Stored items
· · · ·

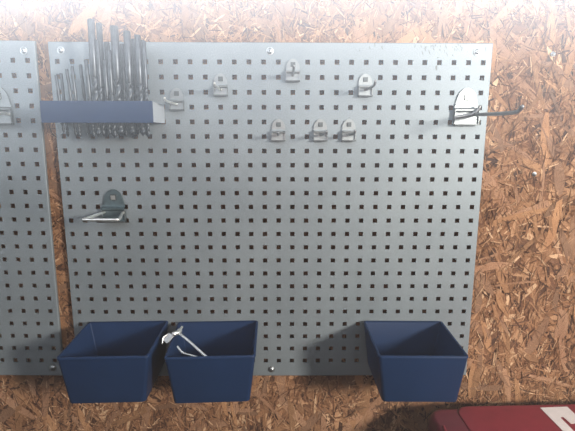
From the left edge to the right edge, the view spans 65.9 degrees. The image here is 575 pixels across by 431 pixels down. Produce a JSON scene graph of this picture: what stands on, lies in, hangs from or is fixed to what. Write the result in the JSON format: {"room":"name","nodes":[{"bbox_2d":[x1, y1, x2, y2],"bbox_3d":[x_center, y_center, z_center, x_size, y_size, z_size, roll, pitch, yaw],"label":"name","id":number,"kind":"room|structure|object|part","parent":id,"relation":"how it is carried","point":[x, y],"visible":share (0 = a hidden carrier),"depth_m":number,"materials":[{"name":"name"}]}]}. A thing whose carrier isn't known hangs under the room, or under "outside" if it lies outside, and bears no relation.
{"room":"workshop","nodes":[
{"label":"workshop","id":0,"kind":"room"},
{"bbox_2d":[0,0,574,430],"bbox_3d":[-0.023,0.004,0.662,2.200,1.500,0.020,0,10,0],"label":"wall","id":1,"kind":"structure","parent":0,"point":[521,347],"depth_m":0.65,"materials":[{"name":"brown wood"}]},
{"bbox_2d":[0,40,62,374],"bbox_3d":[-0.642,0.003,0.640,0.606,0.502,0.012,1,10,-1],"label":"perforated panel","id":2,"kind":"object","parent":1,"relation":"attached to","point":[19,50],"visible":0.98,"depth_m":0.65,"materials":[{"name":"metal"}]},
{"bbox_2d":[0,88,13,124],"bbox_3d":[-0.392,-0.146,0.582,0.050,0.050,0.066,0,10,0],"label":"hook","id":3,"kind":"object","parent":2,"relation":"attached to","point":[6,114],"visible":1,"depth_m":0.61,"materials":[{"name":"metal"}]},
{"bbox_2d":[48,42,492,375],"bbox_3d":[-0.022,0.007,0.646,0.602,0.491,0.012,0,10,0],"label":"perforated panel","id":4,"kind":"object","parent":1,"relation":"attached to","point":[198,52],"visible":0.86,"depth_m":0.64,"materials":[{"name":"metal"}]},
{"bbox_2d":[39,101,164,122],"bbox_3d":[-0.240,-0.136,0.586,0.141,0.027,0.057,0,10,0],"label":"rack","id":5,"kind":"object","parent":4,"relation":"attached to","point":[51,111],"visible":1,"depth_m":0.56,"materials":[{"name":"blue plastic"}]},
{"bbox_2d":[55,75,64,132],"bbox_3d":[-0.292,-0.143,0.570,0.007,0.072,0.004,0,10,0],"label":"bit","id":6,"kind":"object","parent":5,"relation":"in","point":[56,76],"visible":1,"depth_m":0.57,"materials":[{"name":"metal"}]},
{"bbox_2d":[60,73,68,136],"bbox_3d":[-0.297,-0.147,0.591,0.005,0.083,0.004,-1,10,0],"label":"bit","id":7,"kind":"object","parent":5,"relation":"in","point":[61,74],"visible":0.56,"depth_m":0.59,"materials":[{"name":"metal"}]},
{"bbox_2d":[65,69,76,135],"bbox_3d":[-0.288,-0.150,0.590,0.009,0.087,0.004,0,10,-1],"label":"bit","id":8,"kind":"object","parent":5,"relation":"in","point":[66,70],"visible":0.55,"depth_m":0.59,"materials":[{"name":"metal"}]},
{"bbox_2d":[70,66,80,136],"bbox_3d":[-0.272,-0.146,0.570,0.007,0.089,0.004,0,10,0],"label":"bit","id":9,"kind":"object","parent":5,"relation":"in","point":[71,67],"visible":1,"depth_m":0.57,"materials":[{"name":"metal"}]},
{"bbox_2d":[79,64,89,134],"bbox_3d":[-0.270,-0.153,0.590,0.008,0.091,0.004,0,10,0],"label":"bit","id":10,"kind":"object","parent":5,"relation":"in","point":[80,65],"visible":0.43,"depth_m":0.58,"materials":[{"name":"metal"}]},
{"bbox_2d":[84,60,95,136],"bbox_3d":[-0.254,-0.149,0.569,0.007,0.096,0.005,0,10,0],"label":"bit","id":11,"kind":"object","parent":5,"relation":"in","point":[86,64],"visible":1,"depth_m":0.56,"materials":[{"name":"metal"}]},
{"bbox_2d":[87,18,101,136],"bbox_3d":[-0.245,-0.173,0.565,0.009,0.145,0.009,0,10,-1],"label":"bit","id":12,"kind":"object","parent":5,"relation":"in","point":[90,22],"visible":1,"depth_m":0.56,"materials":[{"name":"metal"}]},
{"bbox_2d":[95,40,105,135],"bbox_3d":[-0.239,-0.162,0.567,0.006,0.119,0.005,0,10,0],"label":"bit","id":13,"kind":"object","parent":5,"relation":"in","point":[97,42],"visible":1,"depth_m":0.56,"materials":[{"name":"metal"}]},
{"bbox_2d":[96,22,107,137],"bbox_3d":[-0.244,-0.177,0.586,0.008,0.146,0.008,0,10,-1],"label":"bit","id":14,"kind":"object","parent":5,"relation":"in","point":[99,32],"visible":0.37,"depth_m":0.58,"materials":[{"name":"metal"}]},
{"bbox_2d":[102,60,111,134],"bbox_3d":[-0.231,-0.151,0.569,0.005,0.093,0.005,0,10,0],"label":"bit","id":15,"kind":"object","parent":5,"relation":"in","point":[105,72],"visible":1,"depth_m":0.56,"materials":[{"name":"metal"}]},
{"bbox_2d":[104,42,112,135],"bbox_3d":[-0.235,-0.167,0.588,0.008,0.120,0.007,0,10,0],"label":"bit","id":16,"kind":"object","parent":5,"relation":"in","point":[106,44],"visible":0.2,"depth_m":0.58,"materials":[{"name":"metal"}]},
{"bbox_2d":[106,50,116,137],"bbox_3d":[-0.225,-0.155,0.569,0.007,0.109,0.006,0,10,0],"label":"bit","id":17,"kind":"object","parent":5,"relation":"in","point":[108,52],"visible":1,"depth_m":0.56,"materials":[{"name":"metal"}]},
{"bbox_2d":[110,25,123,135],"bbox_3d":[-0.217,-0.170,0.566,0.010,0.135,0.010,0,10,0],"label":"bit","id":18,"kind":"object","parent":5,"relation":"in","point":[114,31],"visible":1,"depth_m":0.56,"materials":[{"name":"metal"}]},
{"bbox_2d":[120,44,127,135],"bbox_3d":[-0.217,-0.165,0.588,0.007,0.119,0.006,2,10,-1],"label":"bit","id":19,"kind":"object","parent":5,"relation":"in","point":[122,61],"visible":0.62,"depth_m":0.58,"materials":[{"name":"metal"}]},
{"bbox_2d":[123,30,134,134],"bbox_3d":[-0.202,-0.167,0.566,0.010,0.129,0.009,1,10,-1],"label":"bit","id":20,"kind":"object","parent":5,"relation":"in","point":[126,34],"visible":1,"depth_m":0.56,"materials":[{"name":"metal"}]},
{"bbox_2d":[131,39,139,134],"bbox_3d":[-0.201,-0.169,0.588,0.008,0.123,0.007,0,10,-1],"label":"bit","id":21,"kind":"object","parent":5,"relation":"in","point":[135,89],"visible":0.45,"depth_m":0.58,"materials":[{"name":"metal"}]},
{"bbox_2d":[134,34,145,135],"bbox_3d":[-0.188,-0.165,0.567,0.008,0.125,0.008,0,10,0],"label":"bit","id":22,"kind":"object","parent":5,"relation":"in","point":[137,38],"visible":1,"depth_m":0.56,"materials":[{"name":"metal"}]},
{"bbox_2d":[141,40,147,136],"bbox_3d":[-0.189,-0.167,0.588,0.006,0.124,0.006,0,10,0],"label":"bit","id":23,"kind":"object","parent":5,"relation":"in","point":[141,40],"visible":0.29,"depth_m":0.59,"materials":[{"name":"metal"}]},
{"bbox_2d":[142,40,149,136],"bbox_3d":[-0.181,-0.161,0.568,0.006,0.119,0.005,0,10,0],"label":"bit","id":24,"kind":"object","parent":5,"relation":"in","point":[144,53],"visible":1,"depth_m":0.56,"materials":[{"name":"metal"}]},
{"bbox_3d":[-0.171,-0.136,0.587,0.002,0.025,0.055,0,10,0],"label":"panel","id":25,"kind":"part","parent":5,"relation":"part of","materials":[{"name":"grey metal"}]},
{"bbox_2d":[82,189,126,222],"bbox_3d":[-0.245,-0.009,0.608,0.050,0.047,0.066,0,10,0],"label":"hook","id":26,"kind":"object","parent":4,"relation":"attached to","point":[112,210],"visible":1,"depth_m":0.63,"materials":[{"name":"metal"}]},
{"bbox_3d":[-0.249,-0.014,0.633,0.034,0.046,0.007,0,10,0],"label":"plate","id":27,"kind":"part","parent":26,"relation":"part of","materials":[{"name":"metal"}]},
{"bbox_2d":[57,321,167,403],"bbox_3d":[-0.236,0.201,0.620,0.119,0.067,0.112,0,10,-3],"label":"storage bin","id":28,"kind":"object","parent":4,"relation":"attached to","point":[115,361],"visible":1,"depth_m":0.57,"materials":[{"name":"blue plastic"}]},
{"bbox_2d":[163,88,183,110],"bbox_3d":[-0.152,-0.156,0.588,0.019,0.030,0.055,0,10,0],"label":"hook","id":29,"kind":"object","parent":4,"relation":"attached to","point":[176,103],"visible":1,"depth_m":0.61,"materials":[{"name":"metal"}]},
{"bbox_3d":[-0.152,-0.160,0.607,0.019,0.030,0.007,0,10,0],"label":"plate","id":30,"kind":"part","parent":29,"relation":"part of","materials":[{"name":"metal"}]},
{"bbox_2d":[164,320,257,402],"bbox_3d":[-0.101,0.201,0.621,0.119,0.067,0.112,0,10,-3],"label":"storage bin","id":31,"kind":"object","parent":4,"relation":"attached to","point":[225,374],"visible":1,"depth_m":0.57,"materials":[{"name":"blue plastic"}]},
{"bbox_2d":[161,326,206,355],"bbox_3d":[-0.127,0.182,0.589,0.094,0.037,0.036,9,14,41],"label":"hook","id":32,"kind":"object","parent":31,"relation":"on","point":[167,337],"visible":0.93,"depth_m":0.61,"materials":[{"name":"metal"}]},
{"bbox_3d":[-0.164,0.168,0.608,0.010,0.001,0.013,30,64,24],"label":"plate","id":33,"kind":"part","parent":32,"relation":"part of","materials":[{"name":"silver metal"}]},
{"bbox_2d":[177,346,194,355],"bbox_3d":[-0.117,0.191,0.586,0.068,0.028,0.007,3,11,17],"label":"hook","id":34,"kind":"object","parent":31,"relation":"in","point":[178,347],"visible":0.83,"depth_m":0.59,"materials":[{"name":"metal"}]},
{"bbox_2d":[213,73,227,95],"bbox_3d":[-0.091,-0.175,0.584,0.019,0.030,0.057,0,10,0],"label":"hook","id":35,"kind":"object","parent":4,"relation":"attached to","point":[220,84],"visible":1,"depth_m":0.60,"materials":[{"name":"metal"}]},
{"bbox_2d":[272,119,284,140],"bbox_3d":[-0.012,-0.116,0.600,0.019,0.030,0.047,0,10,0],"label":"hook","id":36,"kind":"object","parent":4,"relation":"attached to","point":[278,126],"visible":1,"depth_m":0.62,"materials":[{"name":"metal"}]},
{"bbox_2d":[286,59,299,81],"bbox_3d":[0.008,-0.193,0.581,0.019,0.030,0.057,0,10,0],"label":"hook","id":37,"kind":"object","parent":4,"relation":"attached to","point":[292,67],"visible":1,"depth_m":0.60,"materials":[{"name":"metal"}]},
{"bbox_2d":[313,119,327,140],"bbox_3d":[0.046,-0.115,0.597,0.019,0.030,0.055,0,10,0],"label":"hook","id":38,"kind":"object","parent":4,"relation":"attached to","point":[320,132],"visible":1,"depth_m":0.62,"materials":[{"name":"metal"}]},
{"bbox_2d":[342,119,355,140],"bbox_3d":[0.086,-0.115,0.597,0.019,0.030,0.055,0,10,0],"label":"hook","id":39,"kind":"object","parent":4,"relation":"attached to","point":[348,128],"visible":1,"depth_m":0.62,"materials":[{"name":"metal"}]},
{"bbox_2d":[358,74,375,96],"bbox_3d":[0.107,-0.174,0.584,0.019,0.030,0.059,0,10,0],"label":"hook","id":40,"kind":"object","parent":4,"relation":"attached to","point":[365,89],"visible":1,"depth_m":0.61,"materials":[{"name":"metal"}]},
{"bbox_2d":[363,321,467,401],"bbox_3d":[0.173,0.201,0.623,0.119,0.067,0.112,0,10,0],"label":"storage bin","id":41,"kind":"object","parent":4,"relation":"attached to","point":[409,361],"visible":1,"depth_m":0.58,"materials":[{"name":"blue plastic"}]},
{"bbox_2d":[452,88,523,125],"bbox_3d":[0.249,-0.140,0.559,0.038,0.050,0.123,0,10,0],"label":"hook","id":42,"kind":"object","parent":4,"relation":"attached to","point":[467,110],"visible":1,"depth_m":0.61,"materials":[{"name":"metal"}]},
{"bbox_3d":[0.248,-0.150,0.612,0.034,0.050,0.007,0,10,0],"label":"plate","id":43,"kind":"part","parent":42,"relation":"part of","materials":[{"name":"metal"}]},
{"bbox_2d":[428,404,574,430],"bbox_3d":[0.407,0.371,0.577,0.400,0.141,0.210,0,10,-2],"label":"tool case","id":44,"kind":"object","parent":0,"point":[514,417],"visible":1,"depth_m":0.63,"materials":[{"name":"red plastic"}]}
]}

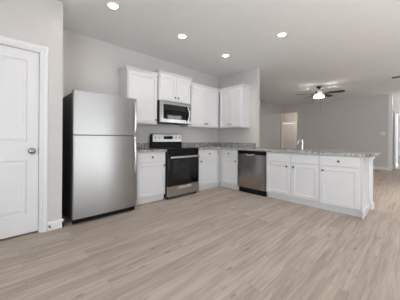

· · · ·

> [PROBLEM TO WORK ON]:
Search the records for the string "nodes" and report each line that has it.

> [ANSWER SECTION]:
From the left edge to the right edge, the view spans 65.9 degrees. The image here is 575 pixels across by 431 pixels down. Produce a JSON scene graph of this picture: what stands on, lies in, hangs from or is fixed to what. Write the result in the JSON format: {"room":"name","nodes":[{"bbox_2d":[x1, y1, x2, y2],"bbox_3d":[x_center, y_center, z_center, x_size, y_size, z_size, roll, pitch, yaw],"label":"name","id":number,"kind":"room|structure|object|part","parent":id,"relation":"how it is carried","point":[x, y],"visible":share (0 = a hidden carrier),"depth_m":number,"materials":[{"name":"name"}]}]}. A thing whose carrier isn't known hangs under the room, or under "outside" if it lies outside, and bears no relation.
{"room":"workshop","nodes":[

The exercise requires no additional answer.